The colonel was nodding in understanding. “A bridge too far,” he said thoughtfully. “He sabotaged the bridge-when would you say, Rhodenbarr? Before or after he struck down Rathburn?”

“I don’t know.”

“Hard to say until we know who he is and why he did it, eh? But if he just wanted the bridge out, why stop at cutting the ropes halfway through? Why not make a good job of it and drop the bridge into the gorge in one shot?”

“He may have been concerned about how much noise it might make when it fell,” I said. “And worried that someone within earshot might catch him in the act. From what I saw of the rope ends, he didn’t leave a great deal uncut. He may have expected the bridge to fall by itself in a couple of hours, from the weight of the snow that was continuing to fall. If that had happened, Orris would still be with us.”

That last observation tore at the heart of Earlene Cobbett. The poor thing cried out and clutched her hand to her bosom, a task to which one hand was barely equal. The other hand, though, held a tray containing two glasses of sherry, and it wasn’t equal to the task, either; the tray tilted, the glasses tipped, and the sherry wound up spilling onto Gordon Wolpert.

“A little while ago,” I said, “Orris fired up the snowblower. It didn’t start right away, but once he got it running he managed to clear a path ten or twelve feet long. I heard him trying to get it started, though I didn’t pay much attention. I heard it a lot more clearly when it cut out.”

“It made an awful sound,” Miss Dinmont recalled. “As though everything inside was being ground up.”

I turned to ask Nigel if that had ever happened before.
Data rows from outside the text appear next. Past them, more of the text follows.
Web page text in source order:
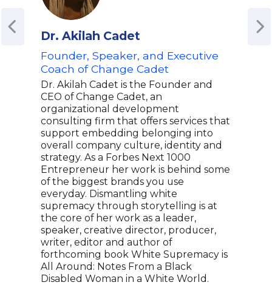
Dr. Akilah Cadet
Founder, Speaker, and Executive
Coach of Change Cadet
Dr. Akilah Cadet is the Founder and
CEO of Change Cadet, an
organizational development
consulting firm that offers services that
support embedding belonging into
overall company culture, identity and
strategy. As a Forbes Next 1000
Entrepreneur her work is behind some
of the biggest brands you use
everyday. Dismantling white
supremacy through storytelling is at
the core of her work as a leader,
speaker, creative director, producer,
writer, editor and author of
forthcoming book White Supremacy is
All Around: Notes From a Black
Disabled Woman in a White World.

He said it seemed to him that the snowblower, while occasionally difficult to start in cold weather (and of no use whatsoever in warm weather), had in all other respects performed perfectly the entire winter.

“Here’s what I think,” I said. “My guess is it was deliberately sabotaged. I don’t know if anyone else noticed, but when we all rushed out of the house there was a faint smell in the air.”

“Gasoline,” Millicent Savage said. “From when Orris was running the snowblower.”

“I noticed it while we were working on the snowman,” her father confirmed. “What about it?”

“There was more to the smell than gasoline.”

He thought about it. “You’re right,” he said. “There was another element to the odor, but I can’t tell you what it was.” And his nose wrinkled, as if to pursue the scent through the corridors of memory. “Millicent,” he asked his daughter, “what was the smell like?”

“When I had the toy stove,” she said. “With the light bulb for heat? And you could bake your own cookies?”

“Not very good cookies,” he remembered.

“Not like Mummy’s,” she said, winning a smile from Leona. “But they weren’t as bad as when I tried to make candy. That’s what it smelled like.”